Why was Novelist's recent album listed as "explicit"?

A brief defence of swearing in music

In 1633, English poet John Donne wrote a poem in which he described being “sucked on country pleasures, childishly” and then another in which he described a “compass” which “grows erect, as that comes home”. No one stuck an “explicit” label on his outrageously dirty poetry – and now he’s taught to GCSE English students across the land.

Last week, Grime MC and producer Novelist didn’t get the same benefit of the doubt. Amazon Music marked his new album, Novelist Guy, explicit – despite the fact it doesn’t contain a single swear word. 

Novelist – 21-year-old Kojo Kankam – is right be startled by this, as he expressed in a recent tweet. This categorisation is particularly insulting because much of the album is bright and optimistic, notable in a genre that’s often misconstrued as aggressive. “I only wanna do the honesty ting,” Kankam sings on ‘Start’. 

Last month, Spotify revealed that they are testing filters to block swearing in songs, which is worrying. Sure, censoring music has its benefits (stopping children from hearing bad words, limiting hate speech…) but equally, swearing as a vessel to transmit a coherent message can be powerful. 

During a performance at the Brits in February, Stormzy delivered a blistering freestyle rap, asking “Yo Theresa May, where’s the money for Grenfell?” The determined precision of his language benefits from sharp expletives: “They tell us that we’re fucks / I try and bust the myth / But someone tell the Daily Mail that they can suck my dick.” 

The performance was broadcast live on ITV – and a singer’s “ooh yeah” replaced the suggestion of “dick”. Largely his attempts to use his music as a political vessel were applauded, and rightly so, but the edits also jarred, detracting from Stormzy’s political urgency and watering down a message that was delivered with just the right amount of vitriol to be taken seriously. Pandering to the watershed exemplified how ridiculous it is to censor particular combinations of letters, even when an artist is allowed to attack figures and institutions by name in the very same breath. The 24-year old was rapping about weighty issues, and on some occasions “weighty” words are necessary. 

Foul language has long been a feature of empowerment in protest music. N.W.A.’s 1988 release ‘Fuck tha Police’ would pack nowhere near as big a punch without its expletive. The song protests police brutality and racial profiling, and mocks the prejudice of court proceedings: its purpose is to garner attention and get its audience riled up, and its fiery language is every bit needed to convey the rightful rage of victimised minorities.

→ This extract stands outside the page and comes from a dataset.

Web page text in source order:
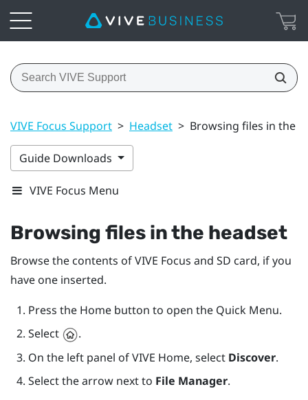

The same sentiment rings through in Rage Against the Machine’s 1992 hit ‘Killing in the Name,’ as lead singer Zack de la Rocha repeats “Fuck you, I won’t do what you tell me,” again and again, under burgeoning guitar and powerful drums. Its final lyric – a heartfelt “Motherfucker! Ugh!” – is the epitome of angst. 

Zack de la Rocha swearing

Beyond protests, swear words help artists convey the depth of their emotions. The CD/DVD edition of Lemonade, Beyonce’s hugely praised 2016 album, comes with three warning stickers. Lemonade includes sexual references and “coarse” language, they say, as though Beyonce’s voice is made unpleasantly bristly by her lyrics, or the value of her music is somehow lessened because of her brashness. Actually, her voice rings out with the honeyed glow of any performer speaking their true mind.

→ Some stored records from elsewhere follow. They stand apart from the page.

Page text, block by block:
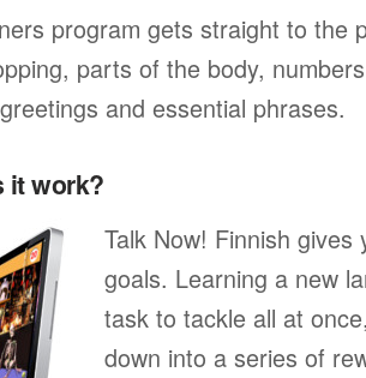
program gets straight to the
parts of the body,
and essential phrases.
it work?
Talk Now! Finnish
goals. Learning a new
task to tackle all at
down into a series of
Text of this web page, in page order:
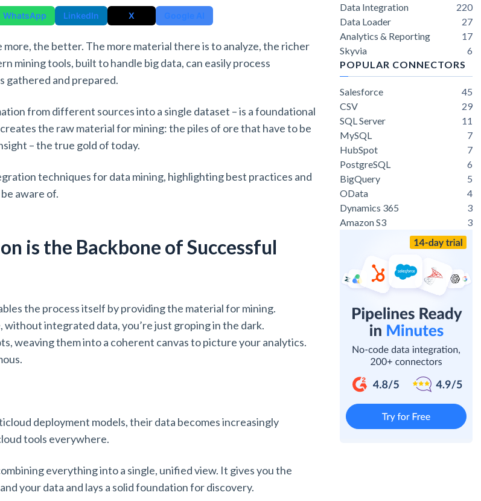
WhatsApp LinkedIn X Google AI
more, the better. The more material there is to analyze, the richer
mining tools, built to handle big data, can easily process
gathered and prepared.
from different sources into a single dataset – is a foundational
the raw material for mining: the piles of ore that have to be
– the true gold of today.
techniques for data mining, highlighting best practices and
aware of.
is the Backbone of Successful
the process itself by providing the material for mining.
integrated data, you’re just groping in the dark.
weaving them into a coherent canvas to picture your analytics.
deployment models, their data becomes increasingly
tools everywhere.
everything into a single, unified view. It gives you the
your data and lays a solid foundation for discovery.
Data Integration
220
Data Loader
27
Analytics & Reporting
17
Skyvia
6
POPULAR CONNECTORS
Salesforce
45
CSV
29
SQL Server
11
MySQL
7
HubSpot
7
PostgreSQL
6
BigQuery
5
OData
4
Dynamics 365
3
Amazon S3
3
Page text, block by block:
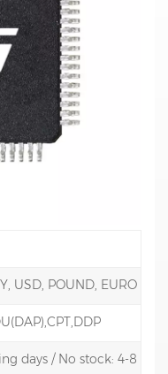
MCU 8-Bit MCU
USD, POUND, EURO
days / No stock: 4-8
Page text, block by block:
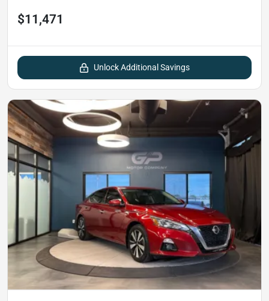
$11,471
Unlock Additional Savings

On ‘Formation,’ she sings “When he fuck me good I take his ass to Red Lobster, ‘cause I slay.” The line reverberates with the sexual exuberance which gives Lemonade much of its power and ends with the phrase that inspired a generation to become empowered by their own self-confidence: “I slay.”

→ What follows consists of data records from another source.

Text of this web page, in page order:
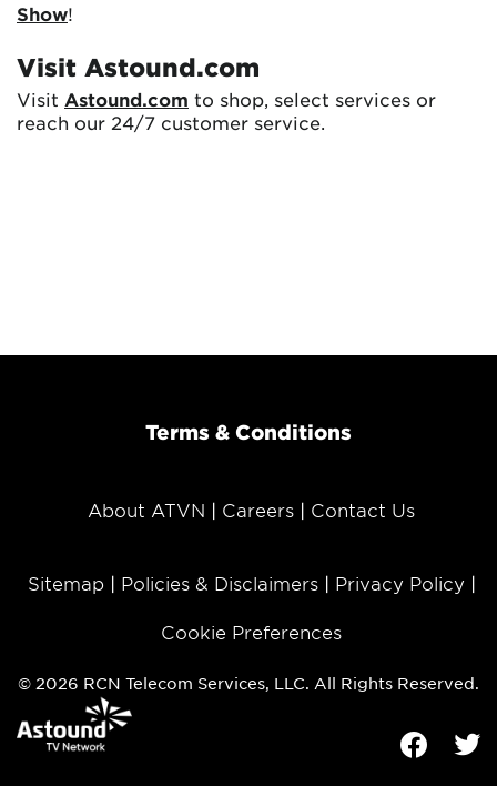
Show!
Visit Astound.com
Visit Astound.com to shop, select services or
reach our 24/7 customer service.
Terms & Conditions
About ATVN Careers Contact Us
Sitemap Policies & Disclaimers Privacy Policy
Cookie Preferences
© 2026 RCN Telecom Services, LLC. All Rights Reserved.
Facebook

Beyonce’s expletives augment her songs with fervency: without them, Lemonade wouldn’t be an emotional masterpiece.

Beyonce, slaying

Last month late-noughties pop sensation Lily Allen played her first UK live dates in three years. There’s no doubt that the best parts of her set relied on expletives: the uniting feeling of screaming “Fuck you!” throughout her so-named 2009 hit; the thrill of being one small wave in a vast ocean of middle fingers waving in the air throughout the same song; and the vivacity with which the crowd sung the lyrics to ‘Not Fair,’ including “Oh, I lie here in the wet patch in the middle of the bed, / I’m feeling pretty damn hard done by, I spent ages giving head.”

While Donne’s high art is deemed “witty” and “clever,” Allen’s pop status makes her “outspoken” or even worse, “gobby”.

Musicians should not feel as if they are taking a risk with success if their songs include expletives. Using swear words is not the same as inciting violence, misogyny, or racial hatred, and swearing is not always a means to aggression. It is 2018, our language has developed so that certain combinations of four letters represent emotion – not violence.

If music wants to reflect true emotion and challenge the status quo, it must be explicit when appropriate – particularly if that means embracing Beyonce at Coachella and repeating “Suck on my balls, pause, I’ve had enough,” right up until you really have had enough.